BEGIN Given entries

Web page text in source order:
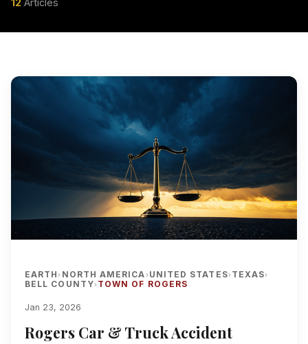
EARTH› NORTH AMERICA› UNITED STATES› TEXAS›
BELL COUNTY› TOWN OF ROGERS
Jan 23, 2026
Rogers Car & Truck Accident
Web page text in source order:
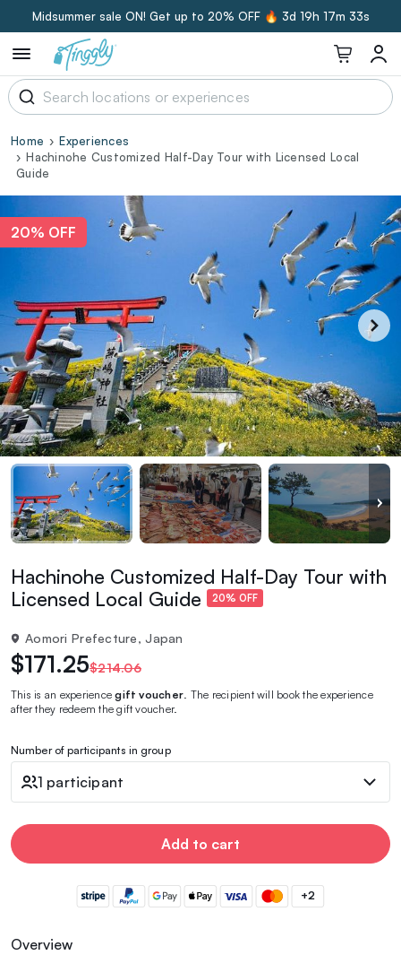
Midsummer sale ON! Get up to 20% OFF 🔥 3d 19h 17m 32s
Home
Experiences
Hachinohe Customized Half-Day Tour with Licensed Local
Guide
20% OFF
Hachinohe Customized Half-Day Tour with
Licensed Local Guide
20% OFF
Aomori Prefecture, Japan
$171.25$214.06
This is an experiencegift voucher . The recipient will book the experience
after they redeem the gift voucher.
Number of participants in group
1 participant
Add to cart
+2
Overview
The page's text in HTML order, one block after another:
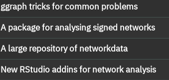
ggraph tricks for common problems
A package for analysing signed networks
A large repository of networkdata
New RStudio addins for network analysis
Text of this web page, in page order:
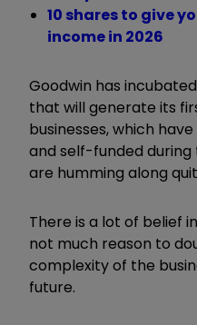
10 shares to give
income in 2026
Goodwin has
that will generate its
businesses, which
and self-funded
are humming along
There is a lot of belief
not much reason to
complexity of the
future.
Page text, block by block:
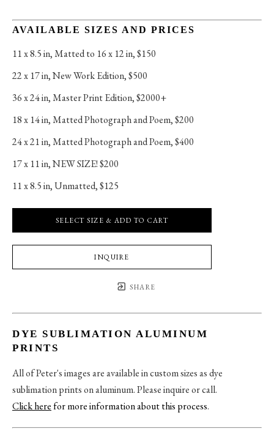
AVAILABLE SIZES AND PRICES
11 x 8.5 in, Matted to 16 x 12 in, $150
22 x 17 in, New Work Edition, $500
36 x 24 in, Master Print Edition, $2000+
18 x 14 in, Matted Photograph and Poem, $200
24 x 21 in, Matted Photograph and Poem, $400
17 x 11 in, NEW SIZE! $200
11 x 8.5 in, Unmatted, $125
SELECT SIZE & ADD TO CART
INQUIRE
SHARE
DYE SUBLIMATION ALUMINUM
PRINTS
All of Peter's images are available in custom sizes as dye
sublimation prints on aluminum. Please inquire or call.
Click herefor more information about this process.
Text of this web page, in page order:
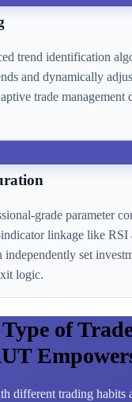
trend identification
and dynamically
trade management
grade parameter
linkage like
independently set
logic.
of
different trading habits
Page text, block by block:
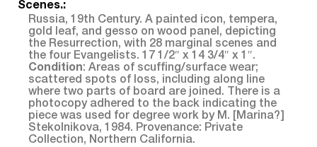
Scenes.:
Russia, 19th Century. A painted icon, tempera,
gold leaf, and gesso on wood panel, depicting
the Resurrection, with 28 marginal scenes and
the four Evangelists. 17 1/2″ x 14 3/4″ x 1″.
Condition: Areas of scuffing/surface wear;
scattered spots of loss, including along line
where two parts of board are joined. There is a
photocopy adhered to the back indicating the
piece was used for degree work by M. [Marina?]
Stekolnikova, 1984. Provenance: Private
Collection, Northern California.
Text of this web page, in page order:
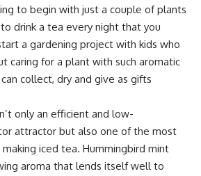
to begin with just a couple of plants
drink a tea every night that you
a gardening project with kids who
caring for a plant with such aromatic
collect, dry and give as gifts
only an efficient and low-
attractor but also one of the most
iced tea. Hummingbird mint
aroma that lends itself well to
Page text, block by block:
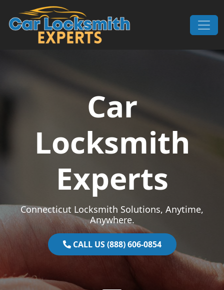
Skip to content
Main Navigation
Car
Locksmith
Experts
Connecticut Locksmith Solutions, Anytime,
Anywhere.
CALL US (888) 606-0854
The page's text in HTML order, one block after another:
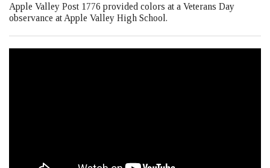
Apple Valley Post 1776 provided colors at a Veterans Day
observance at Apple Valley High School.
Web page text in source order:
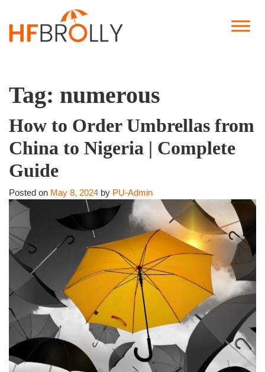
Tag: numerous
How to Order Umbrellas from
China to Nigeria | Complete
Guide
Posted on May 8, 2024 by PU-Admin
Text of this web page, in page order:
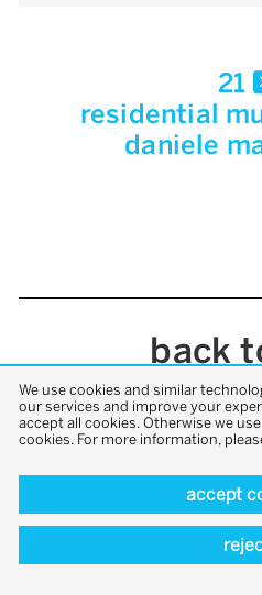
21
residential
daniele
back
We use cookies and similar
our services and improve your
accept all cookies. Otherwise we
cookies. For more information,
accept
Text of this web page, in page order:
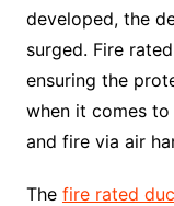
developed, the
surged. Fire
ensuring the
when it comes
and fire via air
The fire rated
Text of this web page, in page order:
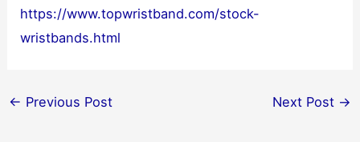
https://www.topwristband.com/stock-
wristbands.html
← Previous Post Next Post →
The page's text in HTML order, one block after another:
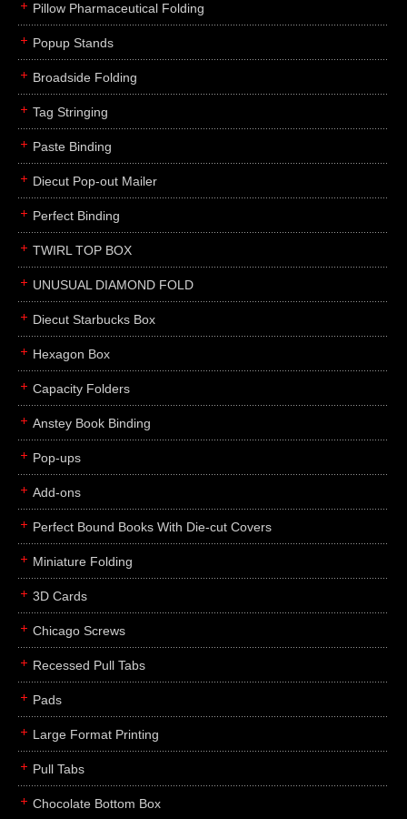
Pillow Pharmaceutical Folding
Popup Stands
Broadside Folding
Tag Stringing
Paste Binding
Diecut Pop-out Mailer
Perfect Binding
TWIRL TOP BOX
UNUSUAL DIAMOND FOLD
Diecut Starbucks Box
Hexagon Box
Capacity Folders
Anstey Book Binding
Pop-ups
Add-ons
Perfect Bound Books With Die-cut Covers
Miniature Folding
3D Cards
Chicago Screws
Recessed Pull Tabs
Pads
Large Format Printing
Pull Tabs
Chocolate Bottom Box
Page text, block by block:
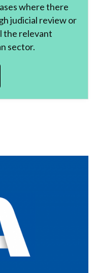
where there
judicial review or
the relevant
sector.
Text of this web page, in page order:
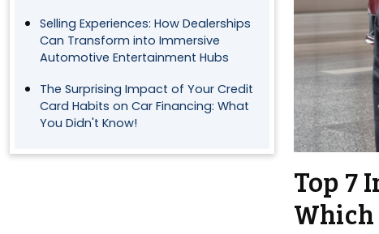
Selling Experiences: How Dealerships
Can Transform into Immersive
Automotive Entertainment Hubs
The Surprising Impact of Your Credit
Card Habits on Car Financing: What
You Didn't Know!
Top 7
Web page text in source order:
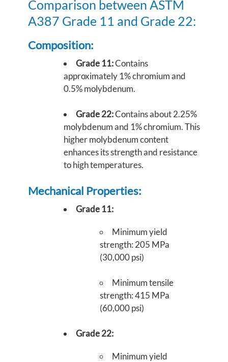
Comparison between ASTM
A387 Grade 11 and Grade 22:
Composition:
Grade 11:Contains
approximately 1% chromium and
0.5% molybdenum.
Grade 22:Contains about 2.25%
molybdenum and 1% chromium. This
higher molybdenum content
enhances its strength and resistance
to high temperatures.
Mechanical Properties:
Grade 11:
Minimum yield
strength: 205 MPa
(30,000 psi)
Minimum tensile
strength: 415 MPa
(60,000 psi)
Grade 22:
Minimum yield
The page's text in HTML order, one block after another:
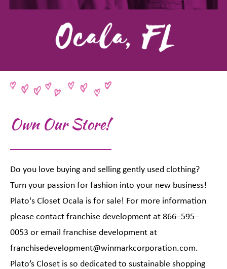
Own Our Store!
Do you love buying and selling gently used clothing?
Turn your passion for fashion into your new business!
Plato's Closet Ocala is for sale! For more information
please contact franchise development at 866–595–
0053 or email franchise development at
franchisedevelopment@winmarkcorporation.com.
Plato’s Closet is so dedicated to sustainable shopping
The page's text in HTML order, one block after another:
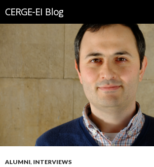
CERGE-EI Blog
ALUMNI, INTERVIEWS

END Given entries

→ **What you will do**: Repeat the listing exactly; do not print any picture.

→ **Written answer**:
Web page text in source order:
EARTH› NORTH AMERICA› UNITED STATES› TEXAS›
BELL COUNTY› TOWN OF ROGERS
Jan 23, 2026
Rogers Car & Truck Accident
Web page text in source order:
Midsummer sale ON! Get up to 20% OFF 🔥 3d 19h 17m 32s
Home
Experiences
Hachinohe Customized Half-Day Tour with Licensed Local
Guide
20% OFF
Hachinohe Customized Half-Day Tour with
Licensed Local Guide
20% OFF
Aomori Prefecture, Japan
$171.25$214.06
This is an experiencegift voucher . The recipient will book the experience
after they redeem the gift voucher.
Number of participants in group
1 participant
Add to cart
+2
Overview
The page's text in HTML order, one block after another:
ggraph tricks for common problems
A package for analysing signed networks
A large repository of networkdata
New RStudio addins for network analysis
Text of this web page, in page order:
10 shares to give
income in 2026
Goodwin has
that will generate its
businesses, which
and self-funded
are humming along
There is a lot of belief
not much reason to
complexity of the
future.
Page text, block by block:
AVAILABLE SIZES AND PRICES
11 x 8.5 in, Matted to 16 x 12 in, $150
22 x 17 in, New Work Edition, $500
36 x 24 in, Master Print Edition, $2000+
18 x 14 in, Matted Photograph and Poem, $200
24 x 21 in, Matted Photograph and Poem, $400
17 x 11 in, NEW SIZE! $200
11 x 8.5 in, Unmatted, $125
SELECT SIZE & ADD TO CART
INQUIRE
SHARE
DYE SUBLIMATION ALUMINUM
PRINTS
All of Peter's images are available in custom sizes as dye
sublimation prints on aluminum. Please inquire or call.
Click herefor more information about this process.
Text of this web page, in page order:
trend identification
and dynamically
trade management
grade parameter
linkage like
independently set
logic.
of
different trading habits
Page text, block by block:
Scenes.:
Russia, 19th Century. A painted icon, tempera,
gold leaf, and gesso on wood panel, depicting
the Resurrection, with 28 marginal scenes and
the four Evangelists. 17 1/2″ x 14 3/4″ x 1″.
Condition: Areas of scuffing/surface wear;
scattered spots of loss, including along line
where two parts of board are joined. There is a
photocopy adhered to the back indicating the
piece was used for degree work by M. [Marina?]
Stekolnikova, 1984. Provenance: Private
Collection, Northern California.
Text of this web page, in page order:
to begin with just a couple of plants
drink a tea every night that you
a gardening project with kids who
caring for a plant with such aromatic
collect, dry and give as gifts
only an efficient and low-
attractor but also one of the most
iced tea. Hummingbird mint
aroma that lends itself well to
Page text, block by block:
Skip to content
Main Navigation
Car
Locksmith
Experts
Connecticut Locksmith Solutions, Anytime,
Anywhere.
CALL US (888) 606-0854
The page's text in HTML order, one block after another:
Apple Valley Post 1776 provided colors at a Veterans Day
observance at Apple Valley High School.
Web page text in source order:
Tag: numerous
How to Order Umbrellas from
China to Nigeria | Complete
Guide
Posted on May 8, 2024 by PU-Admin
Text of this web page, in page order:
21
residential
daniele
back
We use cookies and similar
our services and improve your
accept all cookies. Otherwise we
cookies. For more information,
accept
Text of this web page, in page order:
developed, the
surged. Fire
ensuring the
when it comes
and fire via air
The fire rated
Text of this web page, in page order:
https://www.topwristband.com/stock-
wristbands.html
← Previous Post Next Post →
The page's text in HTML order, one block after another:
Pillow Pharmaceutical Folding
Popup Stands
Broadside Folding
Tag Stringing
Paste Binding
Diecut Pop-out Mailer
Perfect Binding
TWIRL TOP BOX
UNUSUAL DIAMOND FOLD
Diecut Starbucks Box
Hexagon Box
Capacity Folders
Anstey Book Binding
Pop-ups
Add-ons
Perfect Bound Books With Die-cut Covers
Miniature Folding
3D Cards
Chicago Screws
Recessed Pull Tabs
Pads
Large Format Printing
Pull Tabs
Chocolate Bottom Box
Page text, block by block:
where there
judicial review or
the relevant
sector.
Text of this web page, in page order:
Selling Experiences: How Dealerships
Can Transform into Immersive
Automotive Entertainment Hubs
The Surprising Impact of Your Credit
Card Habits on Car Financing: What
You Didn't Know!
Top 7
Web page text in source order:
Comparison between ASTM
A387 Grade 11 and Grade 22:
Composition:
Grade 11:Contains
approximately 1% chromium and
0.5% molybdenum.
Grade 22:Contains about 2.25%
molybdenum and 1% chromium. This
higher molybdenum content
enhances its strength and resistance
to high temperatures.
Mechanical Properties:
Grade 11:
Minimum yield
strength: 205 MPa
(30,000 psi)
Minimum tensile
strength: 415 MPa
(60,000 psi)
Grade 22:
Minimum yield
The page's text in HTML order, one block after another:
Own Our Store!
Do you love buying and selling gently used clothing?
Turn your passion for fashion into your new business!
Plato's Closet Ocala is for sale! For more information
please contact franchise development at 866–595–
0053 or email franchise development at
franchisedevelopment@winmarkcorporation.com.
Plato’s Closet is so dedicated to sustainable shopping
The page's text in HTML order, one block after another:
CERGE-EI Blog
ALUMNI, INTERVIEWS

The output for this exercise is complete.